Su pregunta la llamó la atención. Era precisamente el momento de agradecer.

“Sí, eh, muchas gracias por venir hoy.”

«¿Cuánto te gustó?»

«Oh…»

Sorprendida por la inesperada pregunta, Eileen dudó y dijo:

“Muchísimo. Y me encantó que trajeras el pastel… Había querido probarlo.”

Al mencionar el pastel, ella le preguntó gentil e indirectamente si él había tenido la intención de venir desde el principio.

“Era la primera reunión social de mi esposa. Como mínimo, debería asistir.”

Su mano recorrió lentamente su cintura. Dondequiera que la tocaba, sentía un leve cosquilleo, y el cuerpo de Eileen se estremeció levemente.

“¿Nadie te molestó?”

Ante el tono burlón, Eileen sonrió sin darse cuenta. Si decía que sí, sentía que él iría a regañar a las damas.

“No. Pero sí pensaba que las reuniones sociales no son fáciles. Todos fueron amables conmigo, pero, al fin y al cabo, es un lugar donde me aprecian. Tengo que comportarme como corresponde a una duquesa, y estaba tan tensa por miedo a fallar en eso… Incluso viniste a ayudarme, Lord Cesare, pero me pregunto si me vieron con amabilidad. Ah, por cierto.”

Eileen, que había estado contando alegremente las hazañas de la fiesta del té, gentilmente mencionó lo que había querido decir antes.

“Sobre… el festival de caza, siento que tomé demasiadas decisiones por mi cuenta.”

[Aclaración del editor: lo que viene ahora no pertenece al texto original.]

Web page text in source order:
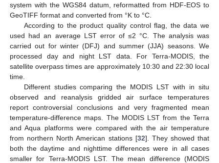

Su voz tembló un poco. No eran solo los nervios lo que la hacían temblar. Fue aún más fuerte porque Cesare presionaba firmemente sus labios contra su nuca. El sonido de unos labios apretándose brevemente la piel y desprendiéndose resonó descaradamente en sus oídos.

“No estará mal asistir al festival por primera vez en mucho tiempo. Al fin y al cabo, nunca has estado en uno.”

Cesare había decidido asistir solo al festival de caza por Eileen. Eileen, que había estado imaginando un inmenso cálculo político, lo miró confundida y nerviosa.

“Pregunté si había alguien que te molestara”.

Pero a Cesare ya se le había escapado el asunto de la fiesta.

“Siempre dices que no.”

Su voz baja y acentuada no solo se refería a la fiesta del té, sino también a cosas que habían sucedido antes.

Eileen recordó el pasado. Cuando dejó la universidad y regresó a la capital, tuvieron una conversación muy parecida a esta.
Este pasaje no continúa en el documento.